# 4 month old gsd female weighs 25lbs? Normal?



## Xalivarii

Hey guys, my 4 month old bitch weighed in at 25 pounds after a trip to the vet yesterday. I know according to a chart I saw that this was below average. She is very healthy and extremely active. Is something wrong?


Sent from Petguide.com Free App


----------



## aurybq

Not sure about females, but my male was 30 at 3 months and 40 a 4 1/2 months. Females tend to be lighter, so maybe she should be around 30

Sent from Petguide.com Free App


----------



## Xalivarii

I know females are generally lighter but her sister is 38 pounds at the moment. She is not the runt of the litter either. Maybe she is just growing at a slower rate?
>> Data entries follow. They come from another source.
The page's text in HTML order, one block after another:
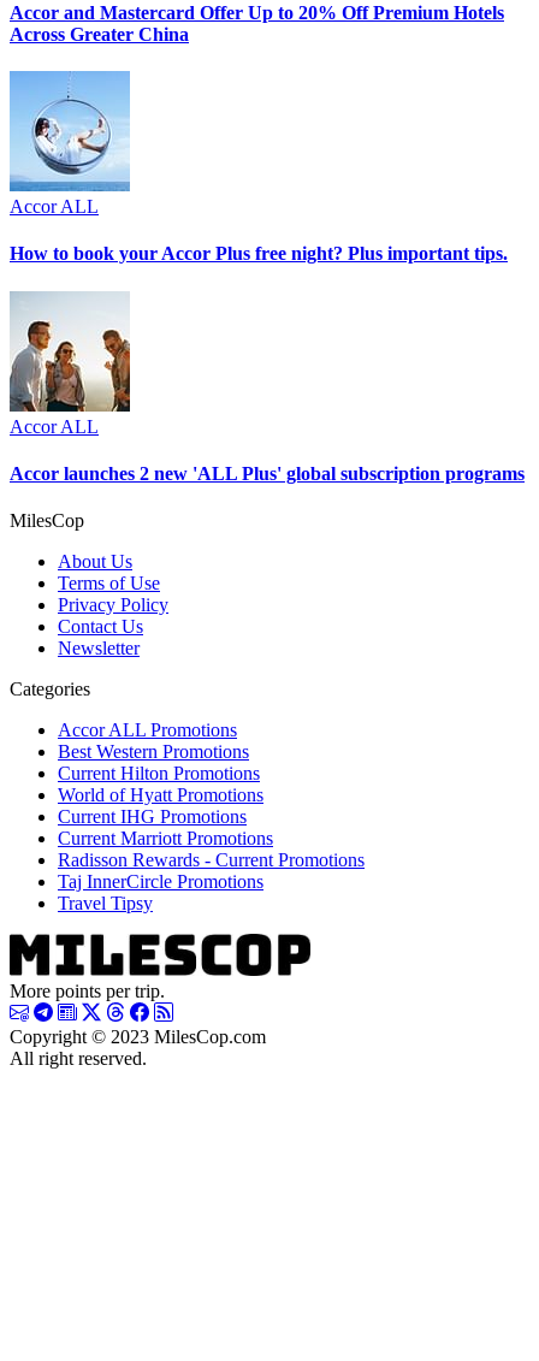
Accor and Mastercard Offer Up to 20% Off Premium Hotels
Across Greater China
Accor ALL
How to book your Accor Plus free night? Plus important tips.
Accor ALL
Accor launches 2 new 'ALL Plus' global subscription programs
MilesCop
About Us
Terms of Use
Privacy Policy
Contact Us
Newsletter
Categories
Accor ALL Promotions
Best Western Promotions
Current Hilton Promotions
World of Hyatt Promotions
Current IHG Promotions
Current Marriott Promotions
Radisson Rewards - Current Promotions
Taj InnerCircle Promotions
Travel Tipsy
More points per trip.
Copyright © 2023 MilesCop.com
All right reserved.
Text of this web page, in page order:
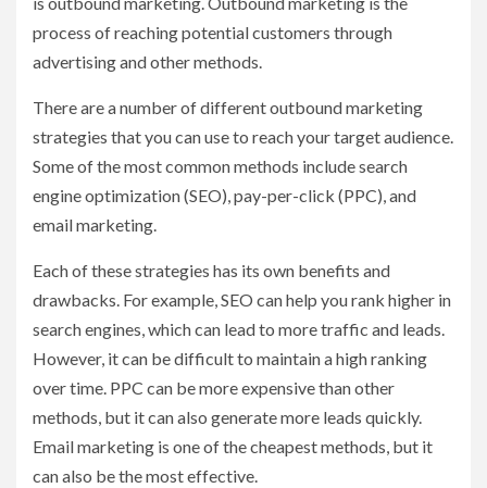
process of reaching potential customers through
advertising and other methods.
There are a number of different outbound marketing
strategies that you can use to reach your target audience.
Some of the most common methods include search
engine optimization (SEO), pay-per-click (PPC), and
email marketing.
Each of these strategies has its own benefits and
drawbacks. For example, SEO can help you rank higher in
search engines, which can lead to more traffic and leads.
However, it can be difficult to maintain a high ranking
over time. PPC can be more expensive than other
methods, but it can also generate more leads quickly.
Email marketing is one of the cheapest methods, but it
can also be the most effective.
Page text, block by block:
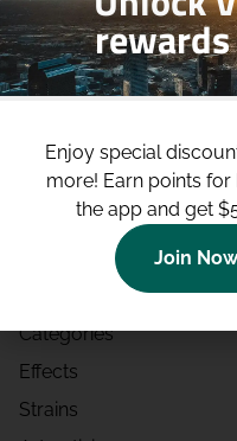
Categories
Effects
Strains
Enjoy special
more! Earn points for
the app and get
Join
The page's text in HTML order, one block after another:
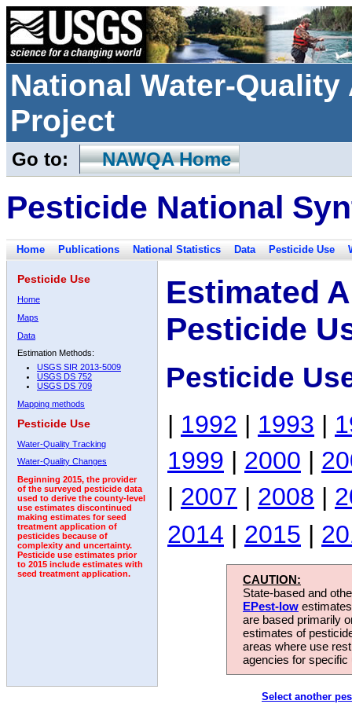
National Water-
Project
Go to: NAWQA Home
Pesticide National
Home Publications National Statistics Data Pesticide Use
Pesticide Use
Home
Maps
Data
Estimation Methods:
USGS SIR 2013-5009
USGS DS 752
USGS DS 709
Mapping methods
Pesticide Use
Water-Quality Tracking
Water-Quality Changes
Beginning 2015, the provider
of the surveyed pesticide data
used to derive the county-level
use estimates discontinued
making estimates for seed
treatment application of
pesticides because of
complexity and uncertainty.
Pesticide use estimates prior
to 2015 include estimates with
seed treatment application.
Estimated
Pesticide
Pesticide
| 1992 | 1993 |
1999 | 2000 |
| 2007 | 2008 |
2014 | 2015 |
CAUTION:
State-based and
EPest-low
are based primarily
estimates of
areas where use
agencies for
Select another

Sent from Petguide.com Free App


----------



## Xalivarii

Here are a few pics of her by the way.





















Sent from Petguide.com Free App


----------



## Harry and Lola

A 4 month GSD female ranges from 28 to 35 with average being around 33, she is just 3 pounds off the slim end of appropriate weight, which is probably fine. Was your vet happy with her weight?

At this age she should be gaining about 1.5 to 2 pounds maximum a week until about 5 months. She is still to reach her height, about 8 months, so I would just monitor her and if at any stage you feel you are feeding her adequate amounts of food, or even more than recommended and she is not putting on weight and/or her poops are not healthy looking, then talk to your vet.


----------



## GatorDog

My girl was around that size at that age. At 15 weeks she was 22 and a half pounds or so. She's now almost 11 months old and about 50 pounds.

Sent from Petguide.com Free App


----------



## BellaLuna

What a cutie 

Sent from my Samsung Galaxy


----------



## ken k

shes a cutie, my Heidi was 26 lbs at 4 months, she grew into 60lbs,


----------



## Xalivarii

Thanks for the replies.  her poops look fine and firm so I'm assuming she's just growing slow. Size won't alter how much I love her either way. ?


Sent from Petguide.com Free App


----------



## stmcfred

My puppy Lola (female) weighed 22.4 pounds at her 11 weeks old.


----------



## MrsFergione

My female was 28lbs at 14 weeks


----------